Interview mit der SÖS-Zeitung “Stadtgazzette”:
Stadt für Menschen
Die bist Architekt und Stadtplaner, hast in Stuttgart und Tokio studiert, warst Quartiersmanager in Konstanz und wissenschaftlicher Mitarbeiter am Städtebau-Institut der Uni Stuttgart. Eine Deiner ersten öffentlichen Intitiativen als Stadtrat war, den Protest gegen den Abbau von Sitzbänken in der Königstraße zu organisieren. Wie kam es dazu?
Eine Stadt muss Plätze für den Austausch zwischen Bürger_innen schaffen. Diese Plätze müssen so gestaltet sein, dass vielfältigste Menschen in einer Stadt wie Stuttgart zueinander kommen, die zum Aufhalten und zur Kommunikation einladen. Gleichzeitig darf der Aufenthalt im öffentlichen Raum nicht an den Geldbeutel oder Konsum gekoppelt sein. Um solche Orte zu erleben, reisen wir nach Amsterdam, Paris oder in italienische Kleinstädte und sind begeistert. Städte mit einem menschlichen Maßstab wirken auf die Bewohner_innen zurück und fördern ein solidarisches Miteinander. Städte werden heute so gestaltet, dass ein soziales Engagement erst gar nicht aufkommt, sondern der “Dschungelaspekt der Konkurrenzgesellschaft” dominiert, wie schon Mitscherlich in seinem Buch “Die Unwirtlichkeit der Städte” beschrieben hat.
Leider erleben wir diese Entwicklung nun schon seit vielen Jahren auch in Stuttgart. Die Stadtbewohner_innen vereinsamen zusehends. Man hält Distanz zu den Nachbarn. Und besonders zu den Menschen, die nicht in die angebliche „Norm“ der Mehrheit passen. Menschen die kein bestimmtes Shoppingziel haben und etwas länger auf Bänken sitzen, die Stadt nur genießen wollen, oder Obdachlose, die auf den Bänken liegen und schlafen, sind an Orten wie der Königstraße nicht erwünscht. Dass unter einem grünen Sozialbürgermeister ein solch asozialer Beschluss gefasst wird, hat mich wütend gemacht.
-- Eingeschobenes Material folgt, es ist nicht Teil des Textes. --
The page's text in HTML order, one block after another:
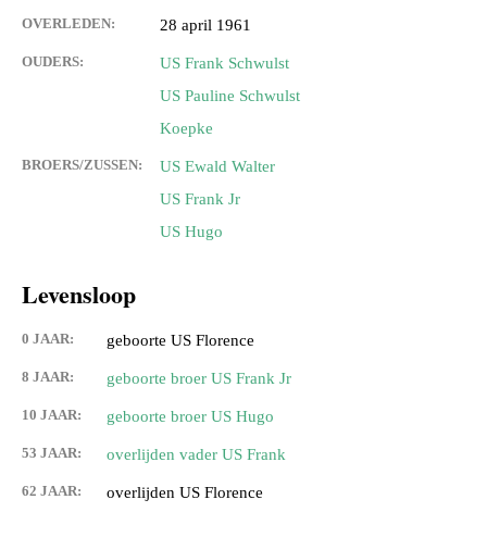
OVERLEDEN: 28 april 1961
OUDERS:
US Frank Schwulst
US Pauline Schwulst
Koepke
BROERS/ZUSSEN:
US Ewald Walter
US Frank Jr
US Hugo
Levensloop
0 JAAR: geboorte US Florence
8 JAAR: geboorte broer US Frank Jr
10 JAAR: geboorte broer US Hugo
53 JAAR: overlijden vader US Frank
62 JAAR: overlijden US Florence
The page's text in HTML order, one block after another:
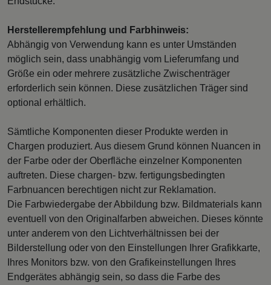
Herstellerempfehlung und Farbhinweis:
Abhängig von Verwendung kann es unter Umständen
möglich sein, dass unabhängig vom Lieferumfang und
Größe ein oder mehrere zusätzliche Zwischenträger
erforderlich sein können. Diese zusätzlichen Träger sind
optional erhältlich.
Sämtliche Komponenten dieser Produkte werden in
Chargen produziert. Aus diesem Grund können Nuancen in
der Farbe oder der Oberfläche einzelner Komponenten
auftreten. Diese chargen- bzw. fertigungsbedingten
Farbnuancen berechtigen nicht zur Reklamation.
Die Farbwiedergabe der Abbildung bzw. Bildmaterials kann
eventuell von den Originalfarben abweichen. Dieses könnte
unter anderem von den Lichtverhältnissen bei der
Bilderstellung oder von den Einstellungen Ihrer Grafikkarte,
Ihres Monitors bzw. von den Grafikeinstellungen Ihres
Endgerätes abhängig sein, so dass die Farbe des
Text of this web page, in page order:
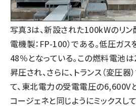
写真3は、新設された100kWのリ
電機製：FP-100）である。低圧ガ
48％となっている。この燃料電池
昇圧され、さらに、トランス（変圧
て、東北電力の受電電圧の6,600V
コージェネと同じようにミックスし
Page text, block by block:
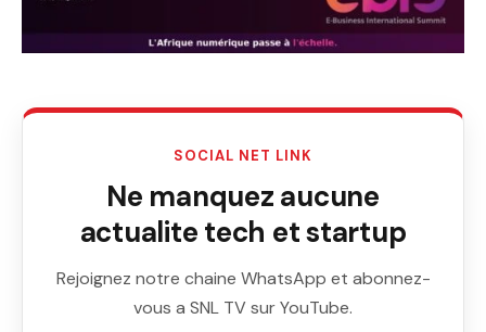
SOCIAL NET LINK
Ne manquez aucune
actualite tech et startup
Rejoignez notre chaine WhatsApp et abonnez-
vous a SNL TV sur YouTube.
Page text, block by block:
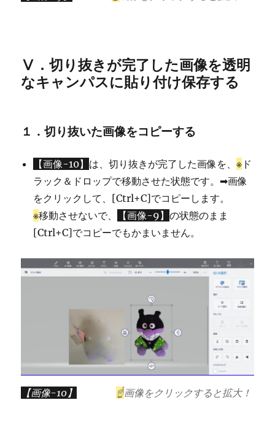
Ⅴ．切り抜きが完了した画像を透明
なキャンパスに貼り付け保存する
１．切り抜いた画像をコピーする
【画像-10】 は、切り抜きが完了した画像を、※ ド
ラック＆ドロップで移動させた状態です。➡画像
をクリックして、[Ctrl+C]でコピーします。
※移動させないで、 【画像-9】の状態のまま
[Ctrl+C]でコピーでもかまいません。
【画像-10】 ☝画像をクリックすると拡大！
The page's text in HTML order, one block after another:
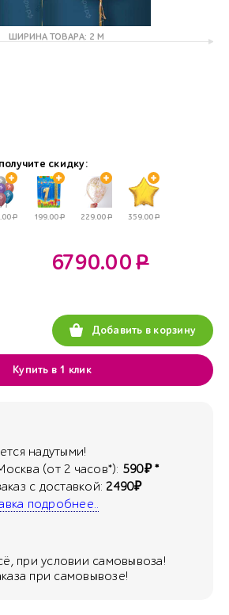
ШИРИНА ТОВАРА: 2 М
скидку:
Р 199.00Р 229.00Р 359.00Р
6790.00Р
Добавить в корзину
Купить в 1 клик
надутыми!
(от 2 часов*): 590₽ *
с доставкой:2490₽
подробнее..
при условии самовывоза!
при самовывозе!
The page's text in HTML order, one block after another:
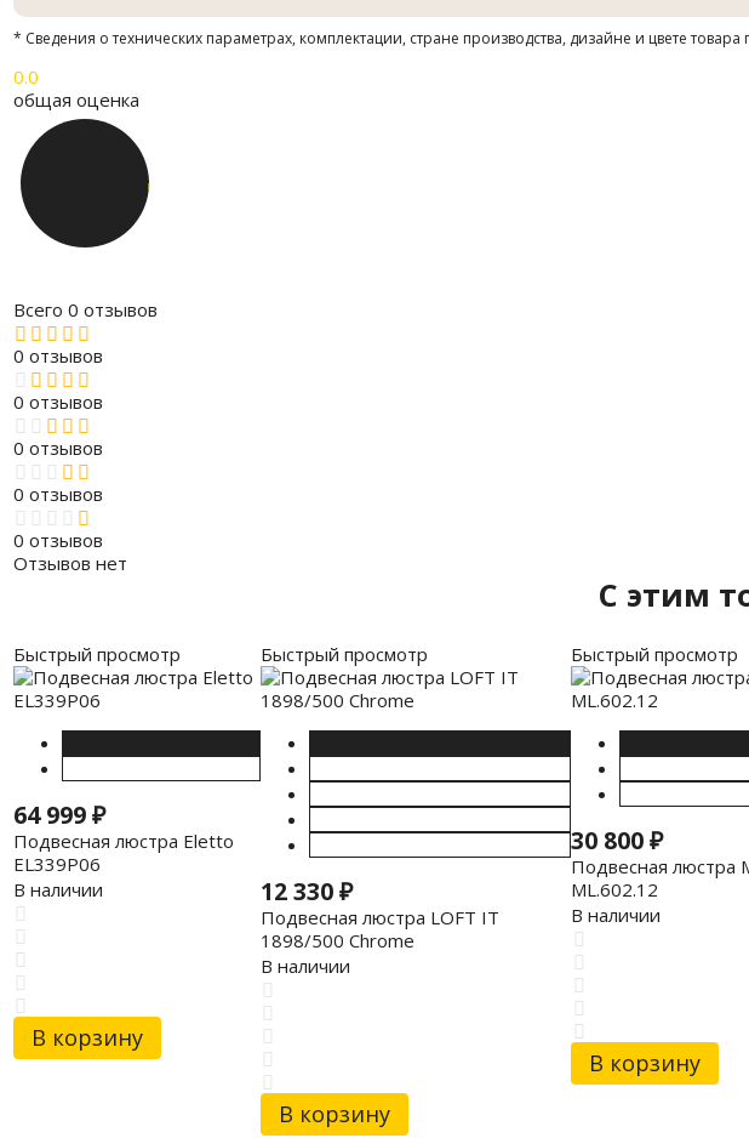
* Сведения о технических параметрах, комплектации, стране производства, дизайне и цвете
0.0
общая оценка
Всего 0 отзывов
0 отзывов
0 отзывов
0 отзывов
0 отзывов
0 отзывов
Отзывов нет
C этим
Быстрый просмотр
64 999₽
Подвесная люстра Eletto
EL339P06
В наличии
В корзину
Быстрый просмотр
12 330₽
Подвесная люстра LOFT IT
1898/500 Chrome
В наличии
В корзину
Быстрый просмотр
30 800₽
Подвесная люстра
ML.602.12
В наличии
В корзину

Ja, aber vielen ist es doch unangenehm, so argumentierten die Stadträt_innen aller anderen Fraktionen im Gemeinderat bei Ihrer Zustimmung zum Abbau der Sitzbänke, wenn bedürftige Menschen, Obdachlose oder Sinti und Roma die Bänke blockieren?
Die Wirklichkeit ist unangenehm und in einer reichen Stadt wie Stuttgart leben viele Menschen in Armut. Diese Armut lässt sich aber nicht heilen, in dem bedürftige Menschen von öffentlichen Plätzen vertrieben werden. Denn Armut kann nicht vertrieben werden. „Aus den Augen, aus dem Sinn“ ist leider die neoliberale Ideologie die hinter dem Beschluss zum Abbau von Sitzbänken steckt, deshalb ist es ein Politikum, und deshalb haben sich mit dem Protest dagegen viele Menschen und Organisationen in Stuttgart solidarisiert. Menschen die kein Dach über dem Kopf haben oder in Armut leben, müssen wir am besten mit dem Bau von bezahlbaren Wohnungen und mit staatlichen Hilfsangeboten unterstützen, wie zum Beispiel durch den Einsatz von Sozialarbeiter_innen. Es gibt zudem Menschen, die sich bewusst für ein Leben im Freien entschieden haben. Auch das müssen wir als Gesellschaft akzeptieren. Daher haben wir im Gemeinderat beantragt, die Bänke auf der Königstraße zu erhalten. und stattdessen für die Schaffung einer Sozialarbeiter_innen-Stelle einzusetzen. Zusätzlich haben wir gefordert, die vorgesehenen Abbaukosten von 45.000€ für die Schaffung einer Sozialarbeiter_innen-Stelle einzusetzen, um die Menschen vor Ort zu unterstützen. Ordnungsbürgermeister Schairer (CDU), Sozialbürgermeister Wölfle (Grüne) und alle anderen Fraktionen haben unseren Antrag abgelehnt.
Und wie geht es weiter?
Nun, der Sitzbankabbau war im Kleinen ein Brennglas, für wen CDU, GRÜNE, SPD, FDP und AfD Politik machen: für große Konzerne auf der Königstrasse, für Immobilienhaie und leider nicht für die Menschen. Wir haben in den vergangenen Haushaltsberatungen die Schaffung einer „Menschenfreundlichen Sitz- und Liegebank“ beantragt, die an mehreren Orten der Stadt aufgebaut werden sollte. Bisher haben wir für diese Idee keine Mehrheit, aber wir werden ganz sicher im Gemeinderat und außerparlamentarisch mit Bürger_innen gemeinsam weiter an diesem Thema dran bleiben.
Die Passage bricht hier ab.